Search code examples
pythonscikit-learnnlpcountvectorizer

How to apply weights to sentences in CountVectorizer (count each sentences tokens several times)


I'm using CountVectorizer to create a sparse matrix representation of a co-occurrence matrix.

I have a list of sentences, and I have another list (vector) of "weights" - the number of times I'd like each sentences tokens to be counted.

It's possible to create a list with each sentence repeated many times according to its relevant weight, but this is terribly inefficient and un-pythonic.

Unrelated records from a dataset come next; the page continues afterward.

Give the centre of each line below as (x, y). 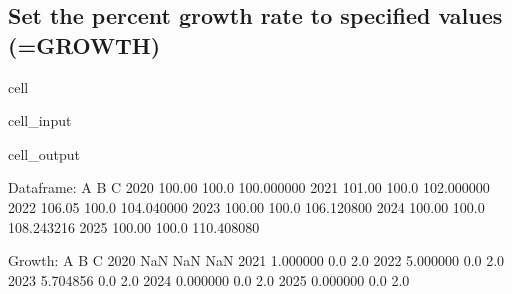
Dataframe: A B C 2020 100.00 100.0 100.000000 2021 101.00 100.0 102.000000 (249, 187)
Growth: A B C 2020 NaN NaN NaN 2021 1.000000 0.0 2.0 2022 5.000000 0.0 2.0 (256, 260)
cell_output (44, 153)
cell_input (40, 120)
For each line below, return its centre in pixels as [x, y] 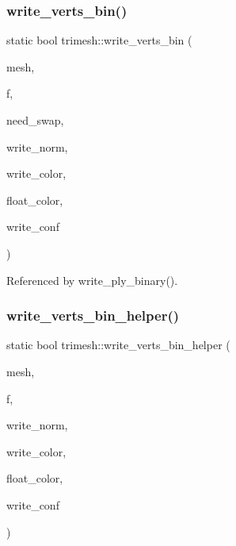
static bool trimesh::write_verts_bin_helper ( [118, 345]
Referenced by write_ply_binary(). [92, 280]
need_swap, [35, 120]
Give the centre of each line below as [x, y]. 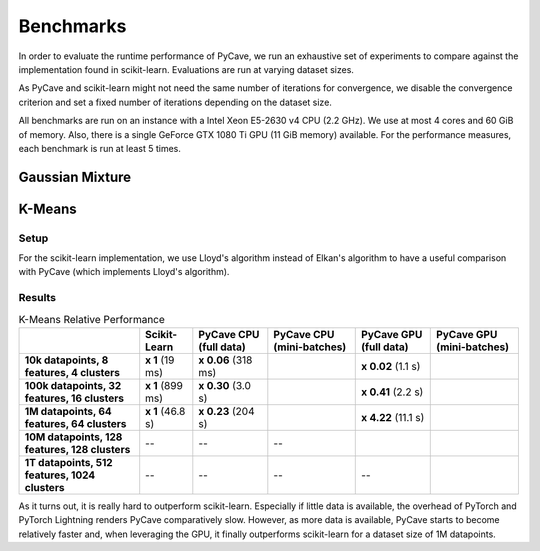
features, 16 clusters [74, 398]
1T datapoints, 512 [69, 462]
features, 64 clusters [75, 423]
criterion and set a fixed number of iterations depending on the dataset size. [175, 102]
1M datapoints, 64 [68, 411]
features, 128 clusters [77, 449]
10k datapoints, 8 [66, 360]
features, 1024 [60, 475]

Some of my weights are in the millions and up.

How can I efficiently tell CountVectorizer to use the weight vector I have?


Solution

  • As there's no way (that I could find) to apply weights to each sentence supplied to countvectorizer, it is possible to multiply the resulting sparse matrix.

    cv = CountVectorizer(lowercase = False, min_df=0.001, tokenizer = space_splitter)
    X = cv.fit_transform(all_strings)
    
    # Multiply the resulting sparse matrix by the weight (count) of each sentence.
    counts = scipy.sparse.diags(df.weight, 0)
    X = (X.T*counts).T
    Xc = (X.T * X) # create co-occurance matrix
    

    Notice the matrix you multiply by has to be a sparse matrix and the weights need to be in its diagonal.